Flexible and Waterproof 2D/1D/0D Construction of MXene-Based Nanocomposites for Electromagnetic Wave Absorption, EMI Shielding, and Photothermal Conversion

https://doi.org/10.1007/s40820-021-00673-9
Zhen Xiang
Shanghai Key Lab of D&A for Metal‑Functional Materials, School of Materials Science & Engineering, Tongji University, Shanghai 201804, People’s Republic of China
Yuyang Shi
Shanghai Key Lab of D&A for Metal‑Functional Materials, School of Materials Science & Engineering, Tongji University, Shanghai 201804, People’s Republic of China
Xiaojie Zhu
Shanghai Key Lab of D&A for Metal‑Functional Materials, School of Materials Science & Engineering, Tongji University, Shanghai 201804, People’s Republic of China
Lei Cai
Shanghai Key Lab of D&A for Metal‑Functional Materials, School of Materials Science & Engineering, Tongji University, Shanghai 201804, People’s Republic of China
Wei Lu
Shanghai Key Lab of D&A for Metal‑Functional Materials, School of Materials Science & Engineering, Tongji University, Shanghai 201804, People’s Republic of China

Corresponding Author: Wei Lu

weilu@tongji.edu.cn

Nano-Micro Letters, Vol. 13 (2021), Article Number: 150

Abstract

High-performance electromagnetic wave absorption and electromagnetic interference (EMI) shielding materials with multifunctional characters have attracted extensive scientific and technological interest, but they remain a huge challenge.

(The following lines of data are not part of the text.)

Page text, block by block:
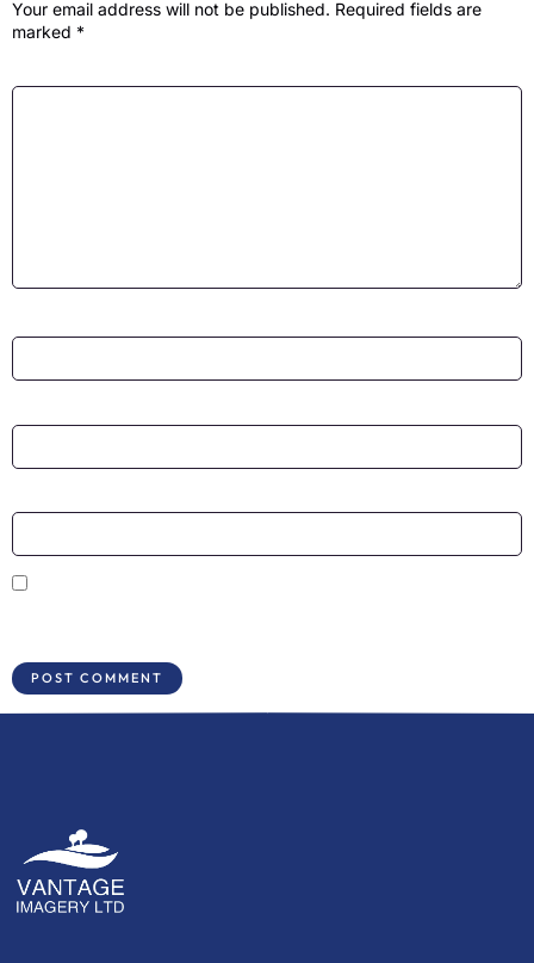
Your email address will not be published. Required fields are
marked *
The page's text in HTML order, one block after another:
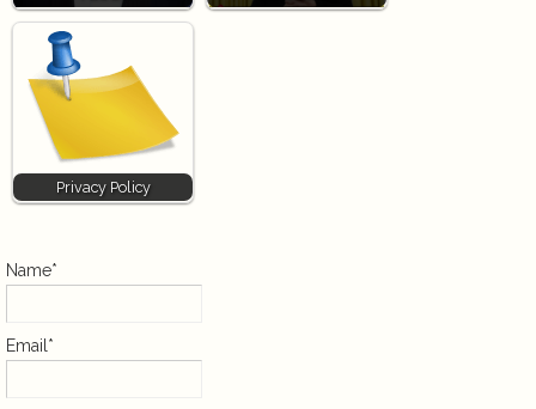
Privacy Policy
Name*
Email*
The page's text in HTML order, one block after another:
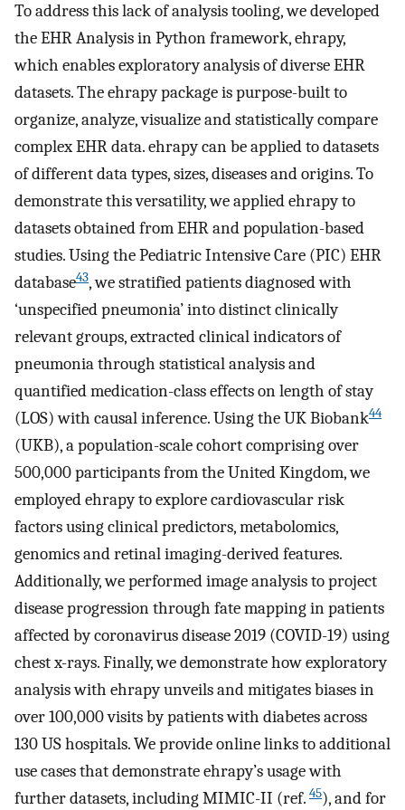
To address this lack of analysis tooling, we developed
the EHR Analysis in Python framework, ehrapy,
which enables exploratory analysis of diverse EHR
datasets. The ehrapy package is purpose-built to
organize, analyze, visualize and statistically compare
complex EHR data. ehrapy can be applied to datasets
of different data types, sizes, diseases and origins. To
demonstrate this versatility, we applied ehrapy to
datasets obtained from EHR and population-based
studies. Using the Pediatric Intensive Care (PIC) EHR
database43, we stratified patients diagnosed with
‘unspecified pneumonia’ into distinct clinically
relevant groups, extracted clinical indicators of
pneumonia through statistical analysis and
quantified medication-class effects on length of stay
(LOS) with causal inference. Using the UK Biobank44
(UKB), a population-scale cohort comprising over
500,000 participants from the United Kingdom, we
employed ehrapy to explore cardiovascular risk
factors using clinical predictors, metabolomics,
genomics and retinal imaging-derived features.
Additionally, we performed image analysis to project
disease progression through fate mapping in patients
affected by coronavirus disease 2019 (COVID-19) using
chest x-rays. Finally, we demonstrate how exploratory
analysis with ehrapy unveils and mitigates biases in
over 100,000 visits by patients with diabetes across
130 US hospitals. We provide online links to additional
use cases that demonstrate ehrapy’s usage with
further datasets, including MIMIC-II (ref. 45), and for
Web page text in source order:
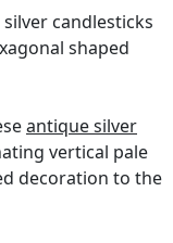
silver candlesticks
shaped
antique silver
vertical pale
decoration to the
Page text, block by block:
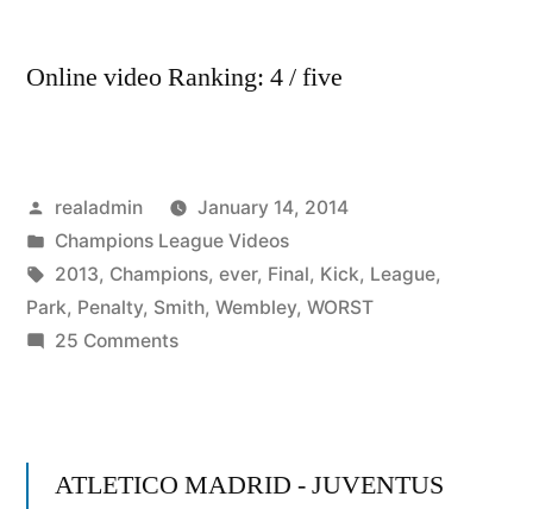
Online video Ranking: 4 / five
Posted
by
realadmin
January 14, 2014
Posted
in
Champions League Videos
Tags:
2013, Champions, ever, Final, Kick, League,
Park, Penalty, Smith, Wembley, WORST
25 Commentson
The
ATLETICO MADRID - JUVENTUS
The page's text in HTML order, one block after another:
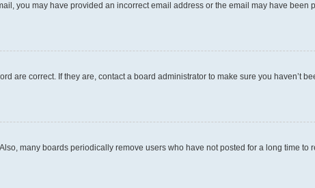
you may have provided an incorrect email address or the email may have been
are correct. If they are, contact a board administrator to make sure you haven’t
many boards periodically remove users who have not posted for a long time to
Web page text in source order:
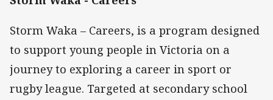
Storm Waka – Careers, is a program designed
to support young people in Victoria on a
journey to exploring a career in sport or
rugby league. Targeted at secondary school
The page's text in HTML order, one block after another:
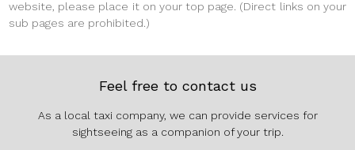
website, please place it on your top page. (Direct links on your
sub pages are prohibited.)
Feel free to contact us
As a local taxi company, we can provide services for
sightseeing as a companion of your trip.
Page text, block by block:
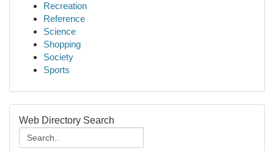
Recreation
Reference
Science
Shopping
Society
Sports
Web Directory Search
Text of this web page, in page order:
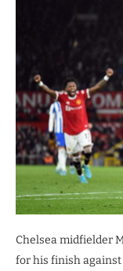
Chelsea midfielder
for his finish against
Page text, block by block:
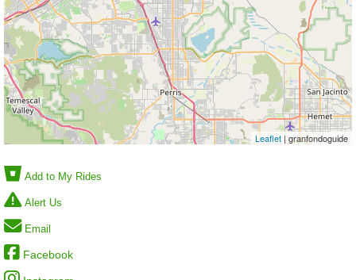
Leaflet | granfondoguide
Add to My Rides
Alert Us
Email
Facebook
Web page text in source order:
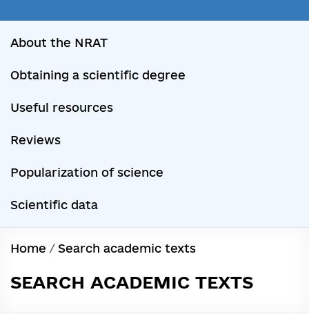
About the NRAT
Obtaining a scientific degree
Useful resources
Reviews
Popularization of science
Scientific data
Home / Search academic texts
SEARCH ACADEMIC TEXTS
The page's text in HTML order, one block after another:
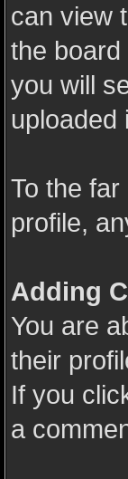
can view
the
you will
uploaded
To the
profile,
Adding
You are
their
If you
a
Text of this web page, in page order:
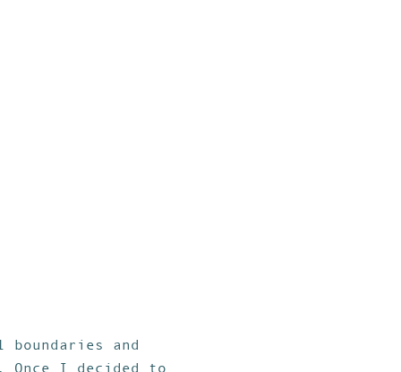
and
Once I decided to
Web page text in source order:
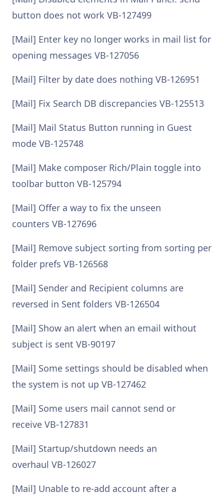
button does not work VB-127499
[Mail] Enter key no longer works in mail list for
opening messages VB-127056
[Mail] Filter by date does nothing VB-126951
[Mail] Fix Search DB discrepancies VB-125513
[Mail] Mail Status Button running in Guest
mode VB-125748
[Mail] Make composer Rich/Plain toggle into
toolbar button VB-125794
[Mail] Offer a way to fix the unseen
counters VB-127696
[Mail] Remove subject sorting from sorting per
folder prefs VB-126568
[Mail] Sender and Recipient columns are
reversed in Sent folders VB-126504
[Mail] Show an alert when an email without
subject is sent VB-90197
[Mail] Some settings should be disabled when
the system is not up VB-127462
[Mail] Some users mail cannot send or
receive VB-127831
[Mail] Startup/shutdown needs an
overhaul VB-126027
[Mail] Unable to re-add account after a
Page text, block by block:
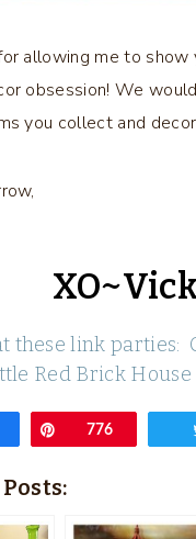
allowing me to show
obsession! We
you collect and
these link parties:
Red Brick House
Pin776
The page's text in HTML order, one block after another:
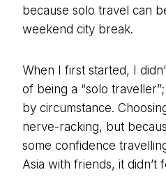
because solo travel can
weekend city break.
When I first started, I
of being a “solo
by circumstance.
nerve-racking, but
some confidence
Asia with friends, it didn’t
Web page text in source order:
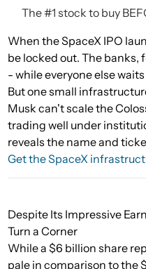
The #1 stock to buy
When the SpaceX IPO
be locked out. The banks,
- while everyone else
But one small
Musk can't scale the
trading well under
reveals the name and
Get the SpaceX
Despite Its Impressive
Turn a Corner
While a $6 billion share
pale in comparison to the
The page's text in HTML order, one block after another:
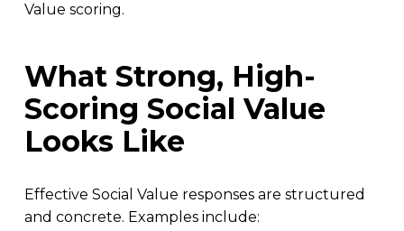
Value scoring.
What Strong, High-
Scoring Social Value
Looks Like
Effective Social Value responses are structured
and concrete. Examples include:
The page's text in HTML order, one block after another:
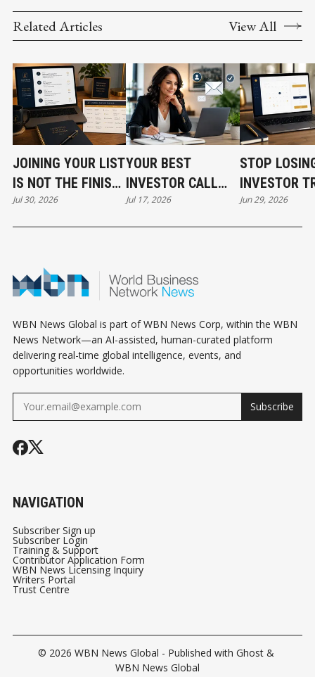
Related Articles View All
JOINING YOUR LIST
IS NOT THE FINISH
LINE
Jul 30, 2026
YOUR BEST
INVESTOR CALL
CAN STILL COST
YOU THE DEAL
Jul 17, 2026
STOP
INVESTOR
BEFORE
EVEN
Jun 29, 2026
WBN News Global is part of WBN News Corp, within the WBN
News Network—an AI-assisted, human-curated platform
delivering real-time global intelligence, events, and
opportunities worldwide.
Subscribe
NAVIGATION
Subscriber Sign up
Subscriber Login
Training & Support
Contributor Application Form
WBN News Licensing Inquiry
Writers Portal
Trust Centre
© 2026 WBN News Global - Published with Ghost &
WBN News Global
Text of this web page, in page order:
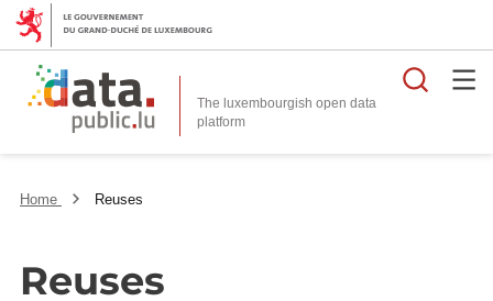
The luxembourgish open data
platform
Home Reuses
Reuses
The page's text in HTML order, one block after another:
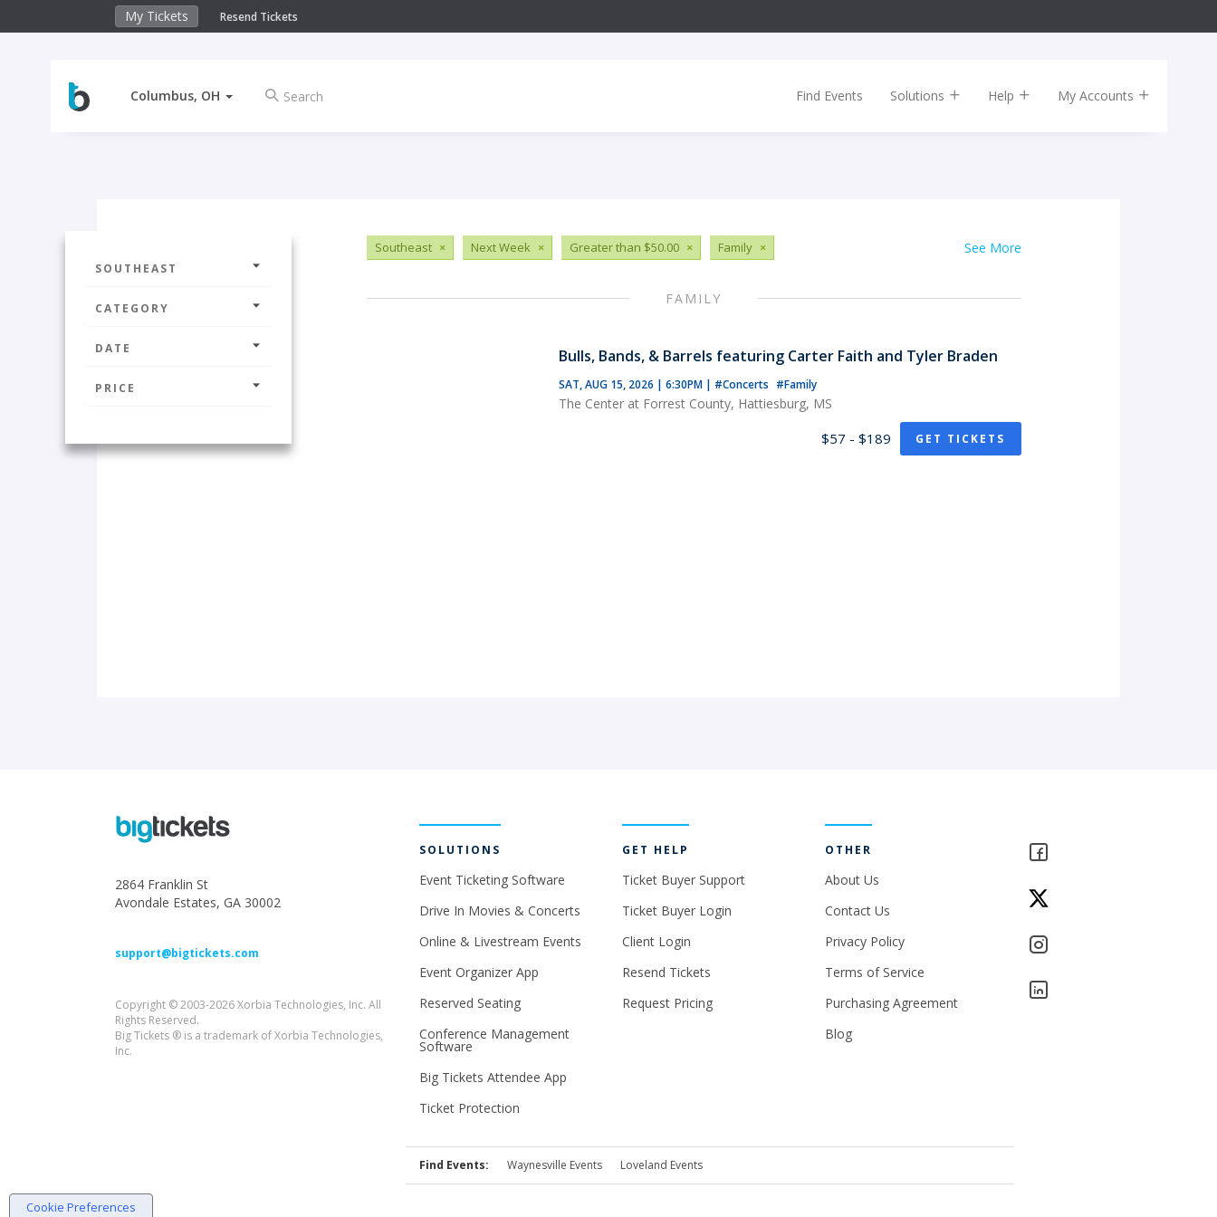
My Tickets Resend Tickets
Columbus, OH Find Events Solutions Help My Accounts
SOUTHEAST
CATEGORY
DATE
PRICE
See More
Southeast × Next Week × Greater than $50.00 × Family ×
FAMILY
Bulls, Bands, & Barrels featuring Carter Faith and Tyler Braden
SAT, AUG 15, 2026 | 6:30PM | #Concerts #Family
The Center at Forrest County, Hattiesburg, MS
$57 - $189 GET TICKETS
2864 Franklin St
Avondale Estates, GA 30002
support@bigtickets.com
Copyright © 2003-2026 Xorbia Technologies, Inc. All
Rights Reserved.
Big Tickets ® is a trademark of Xorbia Technologies,
Inc.
SOLUTIONS
Event Ticketing Software
Drive In Movies & Concerts
Online & Livestream Events
Event Organizer App
Reserved Seating
Conference Management
Software
Big Tickets Attendee App
Ticket Protection
GET HELP
Ticket Buyer Support
Ticket Buyer Login
Client Login
Resend Tickets
Request Pricing
OTHER
About Us
Contact Us
Privacy Policy
Terms of Service
Purchasing Agreement
Blog
Find Events: Waynesville Events Loveland Events
Cookie Preferences
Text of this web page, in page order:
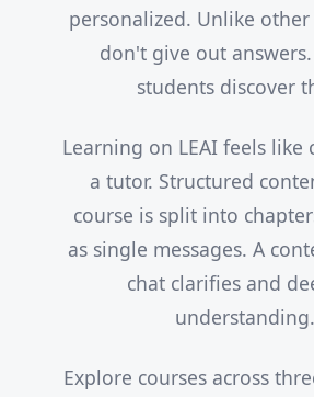
personalized. Unlike
don't give out
students discover
Learning on LEAI feels
a tutor. Structured
course is split into
as single messages. A
chat clarifies and
understanding.
Explore courses across
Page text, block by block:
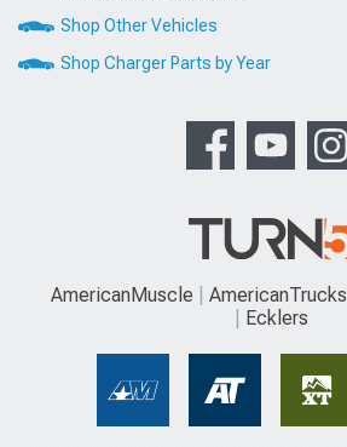
Shop Other Vehicles
Shop Charger Parts by Year
AmericanMuscle AmericanTrucks
Ecklers
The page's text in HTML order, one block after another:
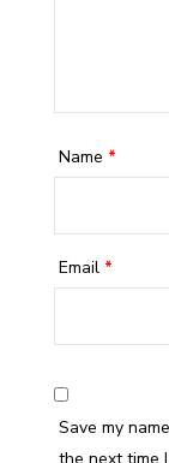
Name *
Email *
Save my
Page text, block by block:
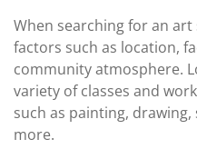
When searching for an
factors such as location,
community atmosphere.
variety of classes and
such as painting,
more.
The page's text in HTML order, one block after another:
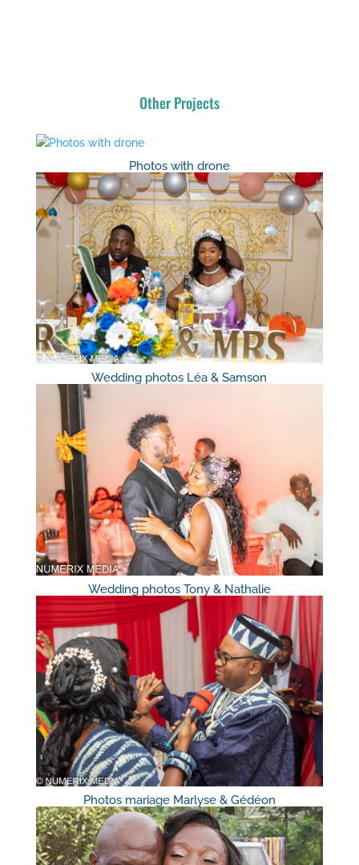
Other Projects
Photos with drone
Wedding photos Léa & Samson
Wedding photos Tony & Nathalie
Photos mariage Marlyse & Gédéon
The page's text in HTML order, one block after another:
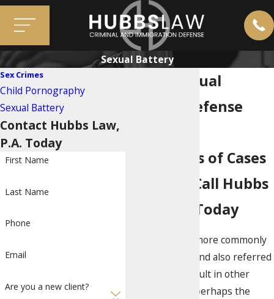
Sexual Battery
Miami Sexual
Battery Defense
Thousands of Cases
Handled; Call Hubbs
Law Firm Today
Sexual battery, more commonly
known as rape and also referred
to as sexual assault in other
jurisdictions, is perhaps the
Sex Crimes
Child Pornography
Sexual Battery
Contact Hubbs Law,
P.A. Today
First Name
Last Name
Phone
Email
Are you a new client?
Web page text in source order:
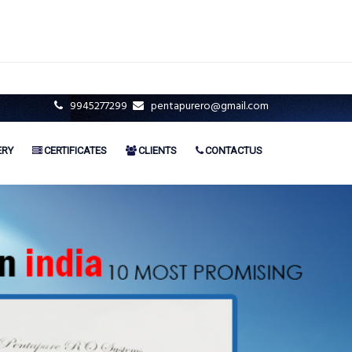
9945277299 pentapurero@gmail.com
CERTIFICATES CLIENTS CONTACTUS

Here, we reported an electrostatic assembly approach for fabricating 2D/1D/0D construction of Ti3C2Tx/carbon nanotubes/Co nanoparticles (Ti3C2Tx/CNTs/Co) nanocomposites with an excellent electromagnetic wave absorption, EMI shielding efficiency, flexibility, hydrophobicity, and photothermal conversion performance. As expected, a strong reflection loss of -85.8 dB and an ultrathin thickness of 1.4 mm were achieved. Meanwhile, the high EMI shielding efficiency reached 110.1 dB. The excellent electromagnetic wave absorption and shielding performances were originated from the charge carriers, electric/magnetic dipole polarization, interfacial polarization, natural resonance, and multiple internal reflections. Moreover, a thin layer of polydimethylsiloxane rendered the hydrophilic hierarchical Ti3C2Tx/CNTs/Co hydrophobic, which can prevent the degradation/oxidation of the MXene in high humidity condition. Interestingly, the Ti3C2Tx/CNTs/Co film exhibited a remarkable photothermal conversion performance with high thermal cycle stability and tenability. Thus, the multifunctional Ti3C2Tx/CNTs/Co nanocomposites possessing a unique blend of outstanding electromagnetic wave absorption and EMI shielding, light-driven heating performance, and flexible water-resistant features were highly promising for the next-generation intelligent electromagnetic attenuation system.


Highlights:


1 The 2D/1D/0D Ti3C2Tx/carbon nanotubes/Co nanocomposite is successfully synthesized via an electrostatic assembly.
2 Nanocomposites exhibit an excellent electromagnetic wave absorption and a remarkable electromagnetic interference shielding efficiency.
3 The flexible, waterproof, and photothermal conversion performances are achieved.

Keywords

Ti3C2Tx CNTs Co Low-dimensional materials Electromagnetic wave absorption EMI shielding Multifunction
Xiang, Zhen, Yuyang Shi, Xiaojie Zhu, Lei Cai, and Wei Lu. 2021. “Flexible and Waterproof 2D/1D/0D Construction of MXene-Based Nanocomposites for Electromagnetic Wave Absorption, EMI Shielding, and Photothermal Conversion”. Nano-Micro Letters 13 (June):150. https://doi.org/10.1007/s40820-021-00673-9.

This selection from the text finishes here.